WHAT YOU SHOULD DO —
The entries that follow must be given again exactly, with the pictures excluded.

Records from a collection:
________________________________________

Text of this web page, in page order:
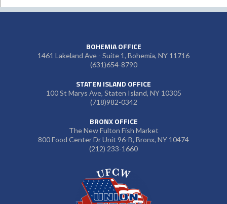
BOHEMIA OFFICE
1461 Lakeland Ave - Suite 1, Bohemia, NY 11716
(631)654-8790
STATEN ISLAND OFFICE
100 St Marys Ave, Staten Island, NY 10305
(718)982-0342
BRONX OFFICE
The New Fulton Fish Market
800 Food Center Dr Unit 96-B, Bronx, NY 10474
(212) 233-1660
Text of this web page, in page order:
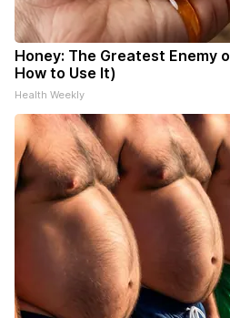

________________________________________

EXPECTED OUTPUT —
Text of this web page, in page order:
BOHEMIA OFFICE
1461 Lakeland Ave - Suite 1, Bohemia, NY 11716
(631)654-8790
STATEN ISLAND OFFICE
100 St Marys Ave, Staten Island, NY 10305
(718)982-0342
BRONX OFFICE
The New Fulton Fish Market
800 Food Center Dr Unit 96-B, Bronx, NY 10474
(212) 233-1660
Text of this web page, in page order:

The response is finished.